La cour d’assises de Loire-Atlantique a prononcé le verdict contre Martin Ney, tueur en série allemand, pour le tragique meurtre de Jonathan Coulom.
Le 4 juin 2026, Martin Ney, reconnu responsable du meurtre de Jonathan Coulom, a été condamné à la réclusion criminelle à perpétuité par la cour d’assises de Loire-Atlantique. Ce verdict intervient 22 ans après la disparition de l’enfant de 10 ans, survenue en avril 2004. Ney, déjà purgée en Allemagne une peine perpétuelle pour plusieurs meurtres d’enfants, a écouté le verdict sans émotion apparente, après cinq heures de délibéré.
Martine Ney a soutenu son innocence tout au long du procès, ses avocates plaidant pour son acquittement lors de douze jours d’audience. Sur le banc des parties civiles, la douleur était palpable : « Enfin justice a été rendue pour notre fils. Il va pouvoir reposer en paix », a déclaré le beau-père de Jonathan. L’avocate de la mère, Me Catherine Salsac, exprima un « soulagement » et souligna que « la vérité est enfin connue ». L’avocate générale a décrit la gravité des actes, affirmant n’avoir « aucun doute » sur la culpabilité de Ney.
Originaire du Cher, Jonathan a disparu lors d'une classe de mer à Saint-Brévin-les-Pins. Son corps a été retrouvé 43 jours plus tard, lesté d'un parpaing dans un étang à proximité.
Des preuves accablantes
Martin Ney, aujourd’hui âgé de 55 ans, a déjà été condamné en 2012 pour trois meurtres d’enfants commis entre 1992 et 2001, ainsi que pour des agressions sexuelles. La nouvelle peine, assortie d’une sécurité de 22 ans et d’une interdiction de territoire, aura des répercussions sur d'éventuelles demandes de remise en liberté en Allemagne, a précisé l’avocate générale.
Bien qu'il ait admis ses crimes en Allemagne, Ney continue de prétendre qu'il n’a pas tué Jonathan Coulom. Son procès n’a pas fourni de preuves matérielles ou d’ADN à son encontre. « J’ai dit tout ce que j’avais à dire, l’affaire Jonathan n’en fait pas partie », a répétée Ney. Pourtant, l’avocate générale a évoqué un « faisceau d’indices » solide contre lui.
Un témoignage troublant d'un ancien codétenu, accusé d’avoir porté de fausses accusations, a révélé que Ney aurait confessé à ce dernier. Ce dernier a aussi mentionné avoir vu Ney dans la région de la disparition avec un chien.

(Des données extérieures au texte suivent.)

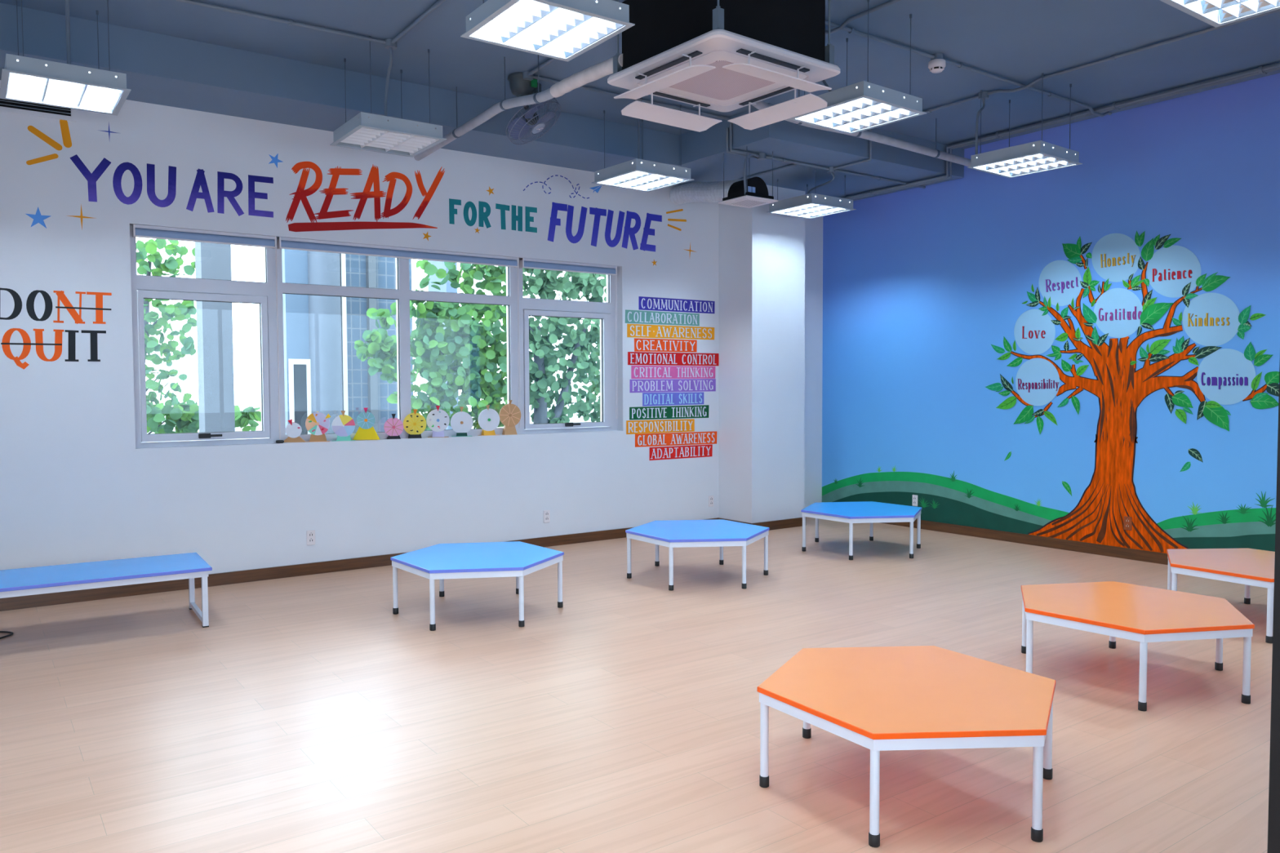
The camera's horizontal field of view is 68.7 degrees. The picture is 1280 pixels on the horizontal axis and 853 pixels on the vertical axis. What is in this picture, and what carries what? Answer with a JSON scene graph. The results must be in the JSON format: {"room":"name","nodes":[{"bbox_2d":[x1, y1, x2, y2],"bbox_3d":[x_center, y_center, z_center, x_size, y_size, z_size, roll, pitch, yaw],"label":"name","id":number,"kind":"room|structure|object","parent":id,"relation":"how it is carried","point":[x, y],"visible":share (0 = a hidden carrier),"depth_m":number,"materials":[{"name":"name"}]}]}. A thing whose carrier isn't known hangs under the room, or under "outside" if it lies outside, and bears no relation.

Des affirmations corroborées par un agriculteur, qui aurait observé un homme conduisant une voiture immatriculée en Allemagne le jour de la disparition.
L'impact sur la famille de Jonathan
Au cours du procès, la présidente de la cour a lu des messages postés par Ney sur un forum pédocriminel, dans lesquels il mentionnait que « l’homme en noir », un terme utilisé pour désigner un criminel, avait « encore frappé ».
Les avocates de la famille ont partagé les souffrances causées par la perte de Jonathan, décrivant les dénégations de Ney comme un « outrage » à sa mémoire. La décision de la cour a agi comme un soulagement pour une famille ayant attendu ce moment depuis trop longtemps.